*** Block opens ***

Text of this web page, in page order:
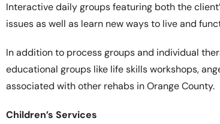
Interactive daily groups featuring both the
issues as well as learn new ways to live and
In addition to process groups and individual
educational groups like life skills workshops,
associated with other rehabs in Orange County.
Children’s Services
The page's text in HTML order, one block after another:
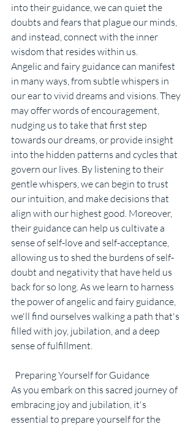
into their guidance, we can quiet the
doubts and fears that plague our minds,
and instead, connect with the inner
wisdom that resides within us.
Angelic and fairy guidance can manifest
in many ways, from subtle whispers in
our ear to vivid dreams and visions. They
may offer words of encouragement,
nudging us to take that first step
towards our dreams, or provide insight
into the hidden patterns and cycles that
govern our lives. By listening to their
gentle whispers, we can begin to trust
our intuition, and make decisions that
align with our highest good. Moreover,
their guidance can help us cultivate a
sense of self-love and self-acceptance,
allowing us to shed the burdens of self-
doubt and negativity that have held us
back for so long. As we learn to harness
the power of angelic and fairy guidance,
we'll find ourselves walking a path that's
filled with joy, jubilation, and a deep
sense of fulfillment.
Preparing Yourself for Guidance
As you embark on this sacred journey of
embracing joy and jubilation, it's
essential to prepare yourself for the
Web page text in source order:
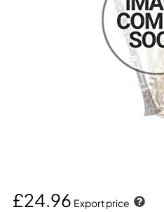
£24.96 Export price
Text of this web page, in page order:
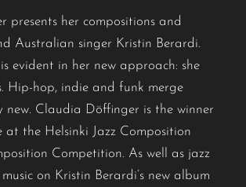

*** Block closes ***

With the pictures left out, output exactly the lines that begin at the line containing "The page's text" and end at the last line of the material.

The page's text in HTML order, one block after another:
into their guidance, we can quiet the
doubts and fears that plague our minds,
and instead, connect with the inner
wisdom that resides within us.
Angelic and fairy guidance can manifest
in many ways, from subtle whispers in
our ear to vivid dreams and visions. They
may offer words of encouragement,
nudging us to take that first step
towards our dreams, or provide insight
into the hidden patterns and cycles that
govern our lives. By listening to their
gentle whispers, we can begin to trust
our intuition, and make decisions that
align with our highest good. Moreover,
their guidance can help us cultivate a
sense of self-love and self-acceptance,
allowing us to shed the burdens of self-
doubt and negativity that have held us
back for so long. As we learn to harness
the power of angelic and fairy guidance,
we'll find ourselves walking a path that's
filled with joy, jubilation, and a deep
sense of fulfillment.
Preparing Yourself for Guidance
As you embark on this sacred journey of
embracing joy and jubilation, it's
essential to prepare yourself for the
Web page text in source order:
£24.96 Export price
Text of this web page, in page order:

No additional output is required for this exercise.